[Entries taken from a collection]
---+---

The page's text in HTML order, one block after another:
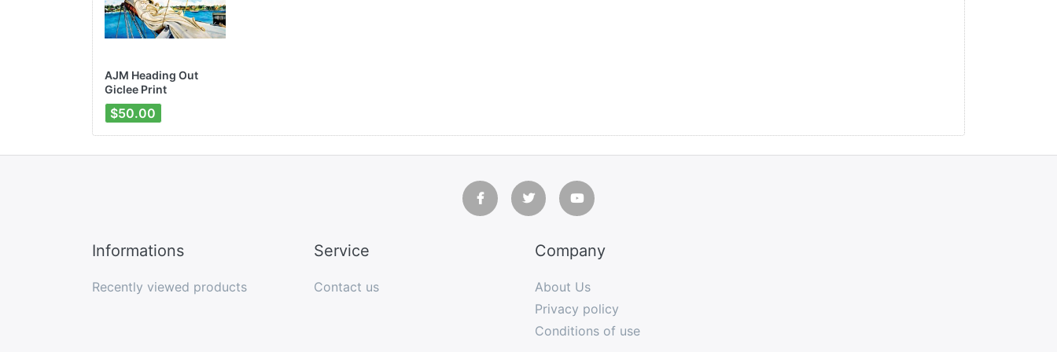
AJM Heading Out
Giclee Print
$50.00
Informations
Recently viewed products
Service
Contact us
Company
About Us
Privacy policy
Conditions of use
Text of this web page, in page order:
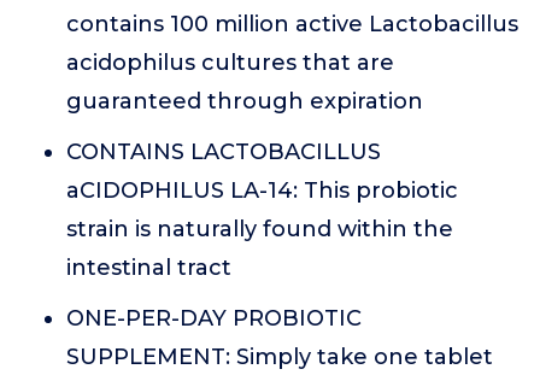
contains 100 million active Lactobacillus
acidophilus cultures that are
guaranteed through expiration
CONTAINS LACTOBACILLUS
aCIDOPHILUS LA-14: This probiotic
strain is naturally found within the
intestinal tract
ONE-PER-DAY PROBIOTIC
SUPPLEMENT: Simply take one tablet
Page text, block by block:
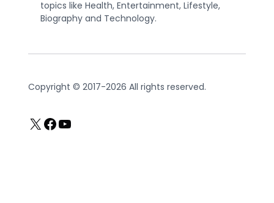
topics like Health, Entertainment, Lifestyle,
Biography and Technology.
Copyright © 2017-2026 All rights reserved.
X Facebook
YouTube
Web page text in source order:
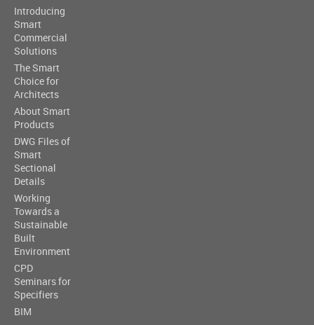
Introducing
Smart
Commercial
Solutions
The Smart
Choice for
Architects
About Smart
Products
DWG Files of
Smart
Sectional
Details
Working
Towards a
Sustainable
Built
Environment
CPD
Seminars for
Specifiers
BIM
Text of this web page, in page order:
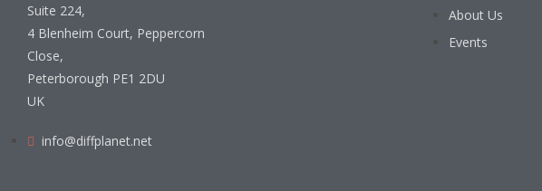
Suite 224,
4 Blenheim Court, Peppercorn
Close,
Peterborough PE1 2DU
UK
info@diffplanet.net
About Us
Events
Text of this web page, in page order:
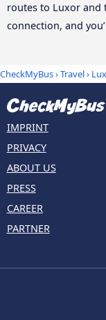
routes to Luxor and
connection, and
CheckMyBus›Travel›
IMPRINT
PRIVACY
ABOUT US
PRESS
CAREER
PARTNER
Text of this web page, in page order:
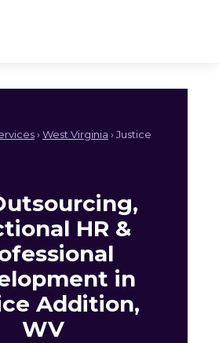
› West Virginia › Justice
HR &
in
Addition,
WV
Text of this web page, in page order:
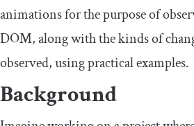
animations for the purpose of
DOM, along with the kinds of
observed, using practical examples.
Background
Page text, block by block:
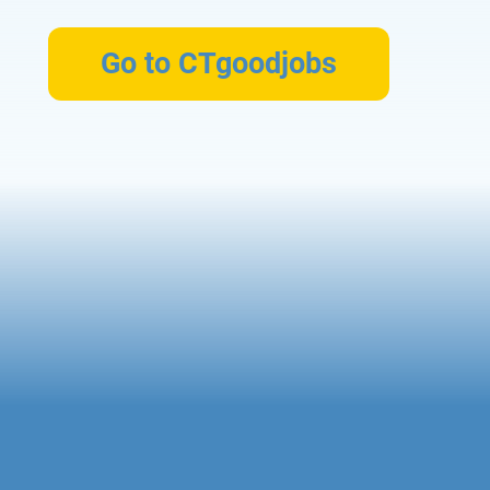
Go to CTgoodjobs
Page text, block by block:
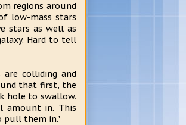
regions around
low-mass stars
stars as well as
Hard to tell
are colliding and
that first, the
hole to swallow.
amount in. This
pull them in."
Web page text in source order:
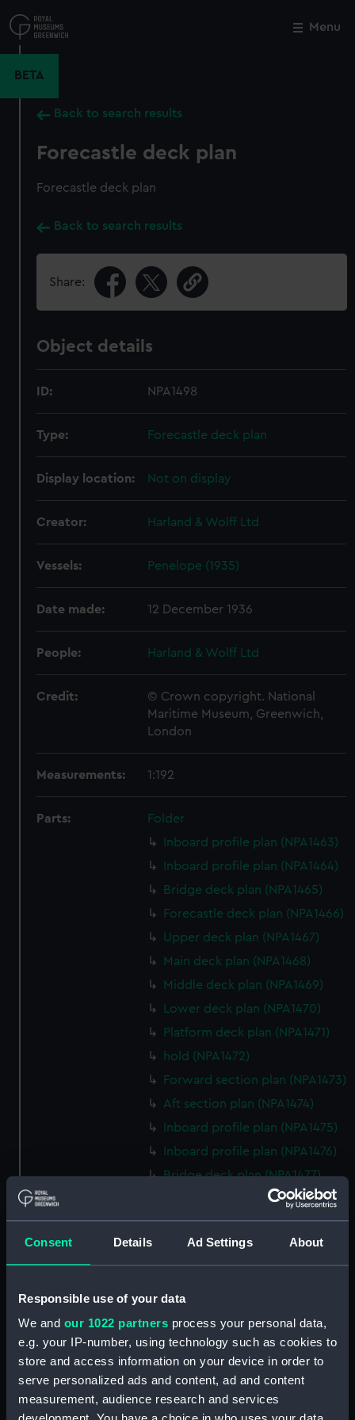
Consent Details Ad Settings About
Responsible use of your data
We and our 1022 partners process your personal data,
e.g. your IP-number, using technology such as cookies to
store and access information on your device in order to
serve personalized ads and content, ad and content
measurement, audience research and services
to
main
Menu
BETA
Back to search results
Forecastle deck plan
Forecastle deck plan
Back to search results
Share:
Object details
ID: NPA1498
Type: Forecastle deck plan
Display location: Not on display
Creator: Harland & Wolff Ltd
Vessels: Penelope (1935)
Date made: 12 December 1936
People: Harland & Wolff Ltd
Credit:
© Crown copyright. National
Maritime Museum, Greenwich,
London
Measurements: 1:192
Parts:
Folder
Inboard profile plan (NPA1463)
Inboard profile plan (NPA1464)
Bridge deck plan (NPA1465)
Forecastle deck plan (NPA1466)
Upper deck plan (NPA1467)
Main deck plan (NPA1468)
Middle deck plan (NPA1469)
Lower deck plan (NPA1470)
Platform deck plan (NPA1471)
hold (NPA1472)
Forward section plan (NPA1473)
Aft section plan (NPA1474)
Inboard profile plan (NPA1475)
Inboard profile plan (NPA1476)
Bridge deck plan (NPA1477)
Forecastle deck plan (NPA1478)
Upper deck plan (NPA1479)
Main deck plan (NPA1480)
Lower deck plan (NPA1482)
Platform deck plan (NPA1483)
hold (NPA1484)
Forward section plan
(NPA1485)
Aft section plan (NPA1486)
Close
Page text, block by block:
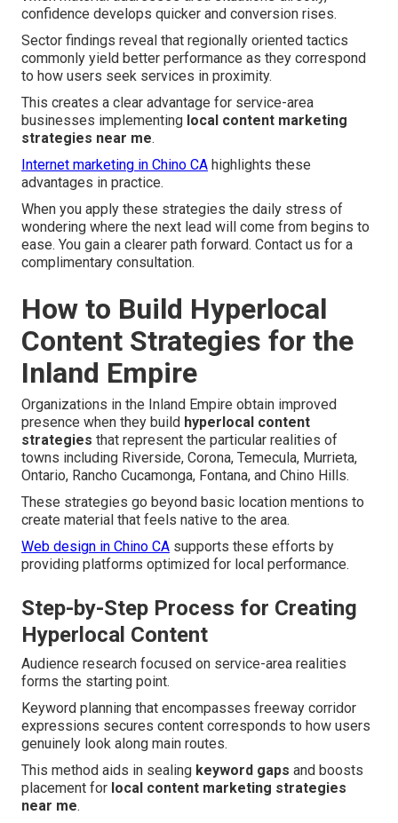
confidence develops quicker and conversion rises.
Sector findings reveal that regionally oriented tactics
commonly yield better performance as they correspond
to how users seek services in proximity.
This creates a clear advantage for service-area
businesses implementing local content marketing
strategies near me.
Internet marketing in Chino CA highlights these
advantages in practice.
When you apply these strategies the daily stress of
wondering where the next lead will come from begins to
ease. You gain a clearer path forward. Contact us for a
complimentary consultation.
How to Build Hyperlocal
Content Strategies for the
Inland Empire
Organizations in the Inland Empire obtain improved
presence when they build hyperlocal content
strategies that represent the particular realities of
towns including Riverside, Corona, Temecula, Murrieta,
Ontario, Rancho Cucamonga, Fontana, and Chino Hills.
These strategies go beyond basic location mentions to
create material that feels native to the area.
Web design in Chino CA supports these efforts by
providing platforms optimized for local performance.
Step-by-Step Process for Creating
Hyperlocal Content
Audience research focused on service-area realities
forms the starting point.
Keyword planning that encompasses freeway corridor
expressions secures content corresponds to how users
genuinely look along main routes.
This method aids in sealing keyword gaps and boosts
placement for local content marketing strategies
near me.
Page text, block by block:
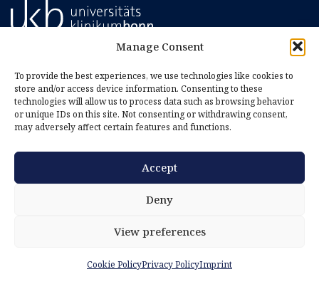
Manage Consent
To provide the best experiences, we use technologies like cookies to
store and/or access device information. Consenting to these
technologies will allow us to process data such as browsing behavior
or unique IDs on this site. Not consenting or withdrawing consent,
may adversely affect certain features and functions.
Accept
Deny
View preferences
Cookie PolicyPrivacy PolicyImprint
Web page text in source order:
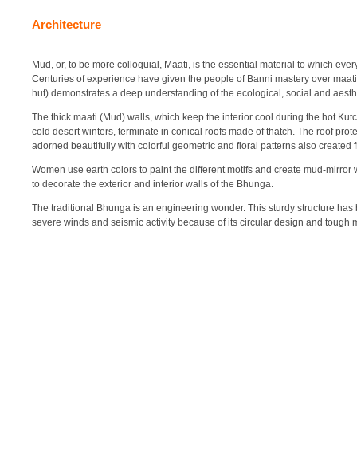
Architecture
Mud, or, to be more colloquial, Maati, is the essential material to which
Centuries of experience have given the people of Banni mastery over
hut) demonstrates a deep understanding of the ecological, social and
The thick maati (Mud) walls, which keep the interior cool during the hot
cold desert winters, terminate in conical roofs made of thatch. The roof
adorned beautifully with colorful geometric and floral patterns also created
Women use earth colors to paint the different motifs and create mud-
to decorate the exterior and interior walls of the Bhunga.
The traditional Bhunga is an engineering wonder. This sturdy structure
severe winds and seismic activity because of its circular design and tough
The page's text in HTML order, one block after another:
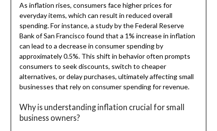
As inflation rises, consumers face higher prices for
everyday items, which can result in reduced overall
spending. For instance, a study by the Federal Reserve
Bank of San Francisco found that a 1% increase in inflation
can lead to a decrease in consumer spending by
approximately 0.5%. This shift in behavior often prompts
consumers to seek discounts, switch to cheaper
alternatives, or delay purchases, ultimately affecting small
businesses that rely on consumer spending for revenue.
Why is understanding inflation crucial for small
business owners?
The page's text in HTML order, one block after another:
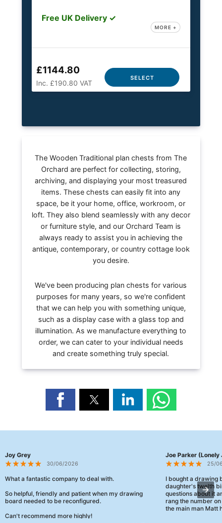
Free UK Delivery ✓
MORE +
£1144.80
Inc. £190.80 VAT
SELECT
The Wooden Traditional plan chests from The
Orchard are perfect for collecting, storing,
archiving, and displaying your most treasured
items. These chests can easily fit into any
space, be it your home, office, workroom, or
loft. They also blend seamlessly with any decor
or furniture style, and our Orchard Team is
always ready to assist you in achieving the
antique, contemporary, or country cottage look
you desire.
We've been producing plan chests for various
purposes for many years, so we're confident
that we can help you with something unique,
such as a display case with a glass top and
illumination. As we manufacture everything to
order, we can cater to your individual needs
and create something truly special.
Joy Grey
30/06/2026
What a fantastic company to deal with.
So helpful, friendly and patient when my drawing
board needed to be reconfigured.
Can't recommend more highly!
Joe Parker (Lonely
25/
I bought a drawing
daughter's twelth
questions about it
rang the number
the main man Matt
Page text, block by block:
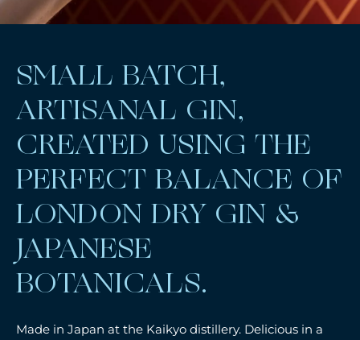
SMALL BATCH,
ARTISANAL GIN,
CREATED USING THE
PERFECT BALANCE OF
LONDON DRY GIN &
JAPANESE
BOTANICALS.
Made in Japan at the Kaikyo distillery. Delicious in a
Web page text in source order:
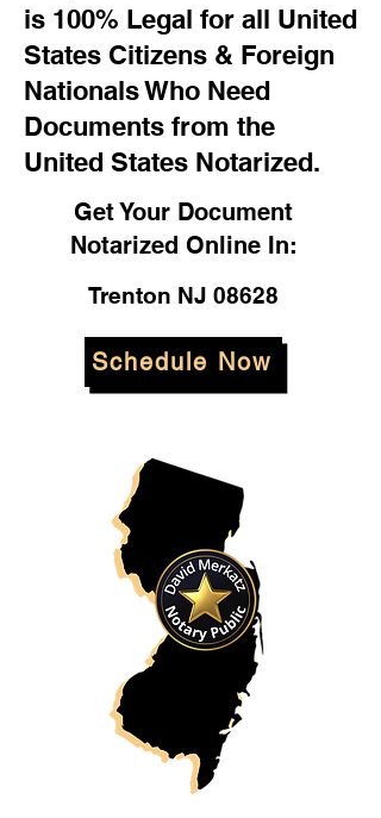
is 100% Legal for all United
States Citizens & Foreign
Nationals Who Need
Documents from the
United States Notarized.
Get Your Document
Notarized Online In:
Trenton NJ 08628
Schedule Now
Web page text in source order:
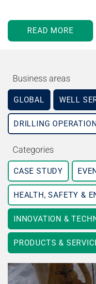
READ MORE
Business areas
GLOBAL WELL
DRILLING
Categories
CASE STUDY
HEALTH, SAFETY &
INNOVATION &
PRODUCTS &
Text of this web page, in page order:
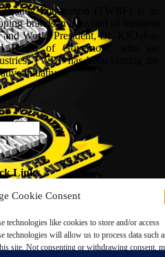
Cookie Consent
technologies like cookies to store and/or access
technologies will allow us to process data such
site. Not consenting or withdrawing consent,
Foundation (TWBF) is an
brands in a myriad of business
World President, Dr, KKJohan
Board of Governors, who are
TWBF has been blazing the
initiatives.
Links
US
FORM
PERSONALITIES
AWARDS
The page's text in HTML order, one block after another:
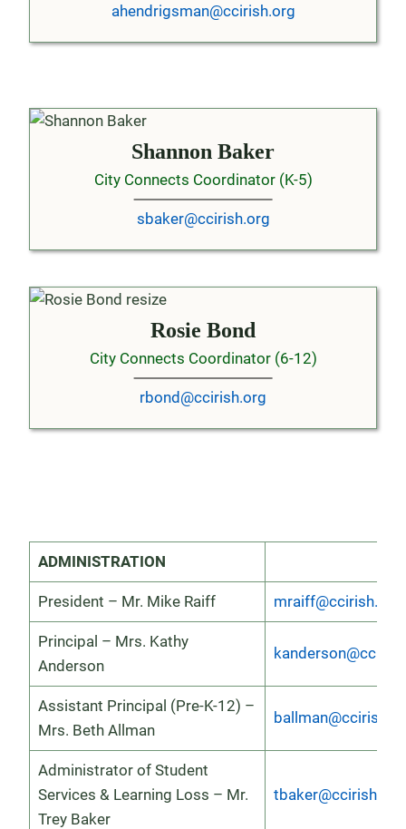
ahendrigsman@ccirish.org
Shannon Baker
City Connects Coordinator (K-5)
sbaker@ccirish.org
Rosie Bond
City Connects Coordinator (6-12)
rbond@ccirish.org
ADMINISTRATION
President – Mr. Mike Raiff mraiff@ccirish.org
Principal – Mrs. Kathy
Anderson
Assistant Principal (Pre-K-12) –
Mrs. Beth Allman
Administrator of Student
Services & Learning Loss – Mr.
Trey Baker
tbaker@ccirish.org
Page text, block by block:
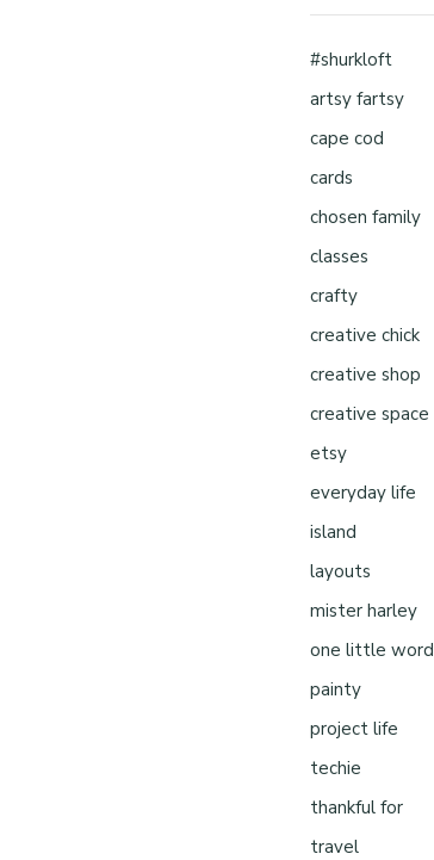
#shurkloft
artsy fartsy
cape cod
cards
chosen family
classes
crafty
creative chick
creative shop
creative space
etsy
everyday life
island
layouts
mister harley
one little word
painty
project life
techie
thankful for
travel
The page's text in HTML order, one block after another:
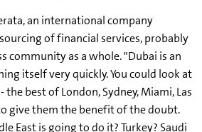
an international company
of financial services, probably
community as a whole. "Dubai is an
itself very quickly. You could look at
the best of London, Sydney, Miami, Las
give them the benefit of the doubt.
East is going to do it? Turkey? Saudi

---+---

Directions for this task ▸
Copy exactly the lines from the first line of the records above through the line with "Hard to tell", both included, and nothing else. Pictures stay out.

Task solution ▸
The page's text in HTML order, one block after another:
AJM Heading Out
Giclee Print
$50.00
Informations
Recently viewed products
Service
Contact us
Company
About Us
Privacy policy
Conditions of use
Text of this web page, in page order:
contains 100 million active Lactobacillus
acidophilus cultures that are
guaranteed through expiration
CONTAINS LACTOBACILLUS
aCIDOPHILUS LA-14: This probiotic
strain is naturally found within the
intestinal tract
ONE-PER-DAY PROBIOTIC
SUPPLEMENT: Simply take one tablet
Page text, block by block:
topics like Health, Entertainment, Lifestyle,
Biography and Technology.
Copyright © 2017-2026 All rights reserved.
X Facebook
YouTube
Web page text in source order:
Introducing
Smart
Commercial
Solutions
The Smart
Choice for
Architects
About Smart
Products
DWG Files of
Smart
Sectional
Details
Working
Towards a
Sustainable
Built
Environment
CPD
Seminars for
Specifiers
BIM
Text of this web page, in page order:
Suite 224,
4 Blenheim Court, Peppercorn
Close,
Peterborough PE1 2DU
UK
info@diffplanet.net
About Us
Events
Text of this web page, in page order:
routes to Luxor and
connection, and
CheckMyBus›Travel›
IMPRINT
PRIVACY
ABOUT US
PRESS
CAREER
PARTNER
Text of this web page, in page order:
› West Virginia › Justice
HR &
in
Addition,
WV
Text of this web page, in page order:
animations for the purpose of
DOM, along with the kinds of
observed, using practical examples.
Background
Page text, block by block:
Go to CTgoodjobs
Page text, block by block:
regions around
low-mass stars
stars as well as
Hard to tell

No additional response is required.